With this arrangement, the outer surface of the anilox roll passes through the ink chamber and picks up ink for printing. The ink is metered by means of the doctor blade held to the outlet end of the chamber housing, and sealed with a sealing blade held to the inlet end, with the free ends of the blades being in contact with the outer surface of the anilox roll.
A seal is provided at each end of the blade, that is, at each end of an anilox roll for sealing the ends thereof. Examples of such arrangements are shown in U.S. Pat. Nos. 6,739,248; 6,672,207; and 5,150,651.

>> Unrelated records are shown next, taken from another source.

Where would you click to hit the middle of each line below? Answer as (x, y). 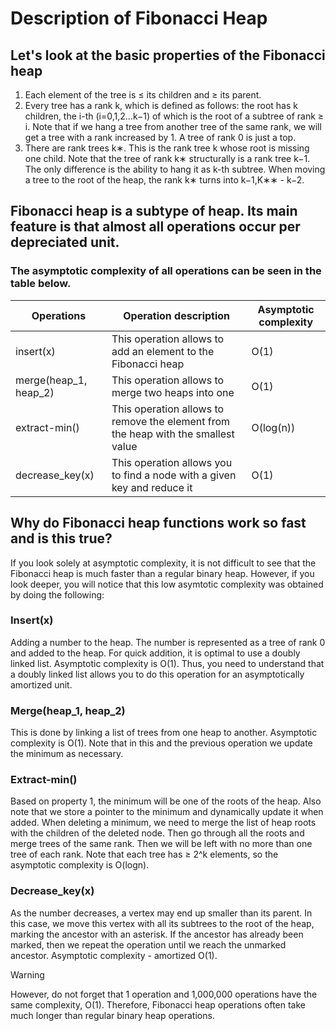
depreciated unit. (65, 242)
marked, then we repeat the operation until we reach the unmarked (148, 944)
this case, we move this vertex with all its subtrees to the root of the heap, (162, 923)
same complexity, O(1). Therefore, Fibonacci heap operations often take (158, 1004)
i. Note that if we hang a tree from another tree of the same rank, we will (173, 126)
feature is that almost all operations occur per (155, 227)
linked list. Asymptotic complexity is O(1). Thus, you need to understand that (167, 663)
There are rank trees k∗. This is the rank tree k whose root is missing (167, 148)
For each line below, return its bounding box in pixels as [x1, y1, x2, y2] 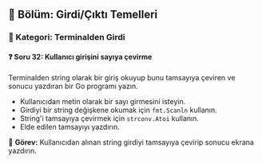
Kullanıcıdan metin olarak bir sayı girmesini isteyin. [19, 96, 186, 106]
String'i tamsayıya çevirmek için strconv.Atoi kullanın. [19, 113, 200, 123]
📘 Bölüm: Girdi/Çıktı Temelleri [8, 8, 158, 21]
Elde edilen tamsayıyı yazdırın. [19, 122, 120, 131]
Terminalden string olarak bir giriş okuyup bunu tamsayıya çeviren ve [8, 72, 236, 82]
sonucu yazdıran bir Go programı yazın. [8, 81, 138, 91]
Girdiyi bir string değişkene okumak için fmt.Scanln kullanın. [19, 105, 217, 114]
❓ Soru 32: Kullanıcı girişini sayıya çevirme [8, 52, 153, 61]
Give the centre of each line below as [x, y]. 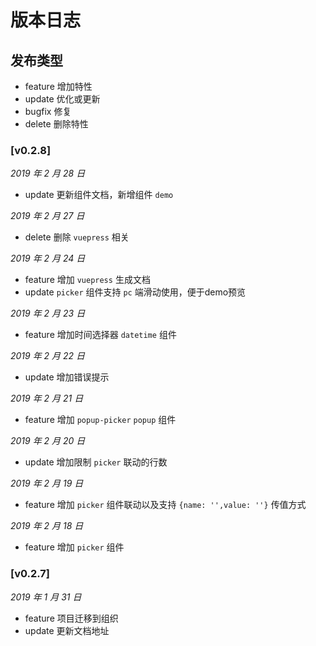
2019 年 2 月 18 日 [47, 526]
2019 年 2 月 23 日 [48, 313]
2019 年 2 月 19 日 [47, 483]
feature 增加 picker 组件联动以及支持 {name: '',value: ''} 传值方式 [165, 505]
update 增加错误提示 [67, 377]
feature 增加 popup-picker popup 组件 [100, 420]
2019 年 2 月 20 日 [48, 441]
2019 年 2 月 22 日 [48, 356]
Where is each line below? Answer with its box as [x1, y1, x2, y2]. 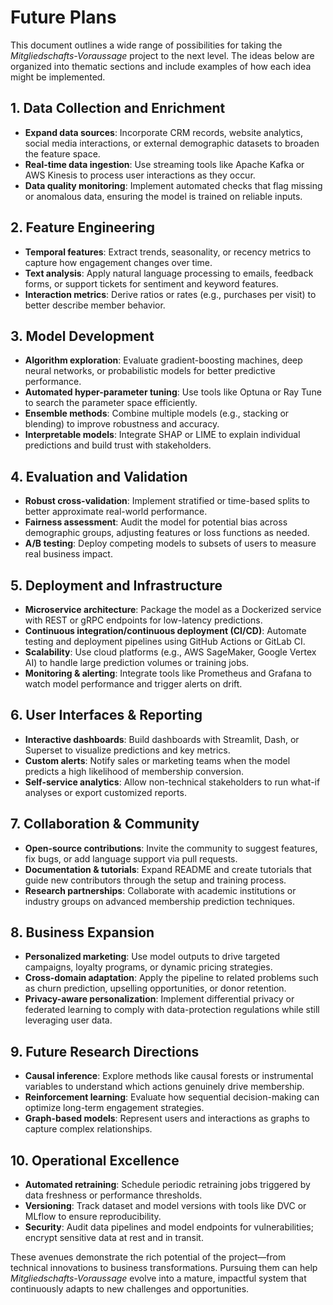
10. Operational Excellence [10, 1152, 180, 1169]
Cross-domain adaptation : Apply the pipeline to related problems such [24, 972, 319, 984]
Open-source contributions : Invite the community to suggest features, [24, 842, 318, 854]
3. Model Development [10, 327, 155, 345]
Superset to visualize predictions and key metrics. [24, 744, 231, 756]
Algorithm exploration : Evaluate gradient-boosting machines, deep [24, 354, 303, 366]
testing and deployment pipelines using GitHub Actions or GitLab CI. [24, 636, 306, 647]
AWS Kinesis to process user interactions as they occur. [24, 169, 256, 181]
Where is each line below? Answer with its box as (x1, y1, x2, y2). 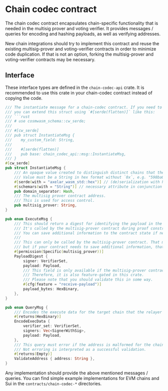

Each seal is formed by a compressible body. Since the seals provided at each end of the anilox roll function to seal the ends of the ink chamber, each seal must lie against the peripheral surface of the rotating anilox roller. As a result, each seal is therefore exposed to mechanical stresses as well as wear. Further, during the printing operation, the blades, which press against the anilox roll, also wear. The geometry of the sealing function between the anilox roll, the two blades and the end seal changes.
Conventionally, each end of a blade sits upon a flat supporting area of the respective seal. As a result, there is not much flexibility at the opposite ends of the blades where they are held by the chamber seals. Because there is more force by the seals on each blade, that is, at the ends of the blades where they are held, the ends of the blades are less capable of flexing or bending at these points. As a result, there is uneven wear on the ends of the blades adjacent the seals, which tends to cause more wear and more leakage of ink at the ends of the anilox roll. Further, ink tends to ride under the blade, that is, between the blade and the flat supporting area of the seal, causing the blade to lift up away from the seal, thereby resulting in still more leakage. Thus, the place where the seal, anilox roll and blades join, is particularly susceptible to leakage.
If a seal is lubricated, the blades will not wear as much in the seal areas as compared to an area outside of the seal. However, if a seal is not lubricated, the dried ink will wear the blades faster in the seal areas. In either case, the areas where the anilox roll, blades and seals join are susceptible to leakage because of geometric changes.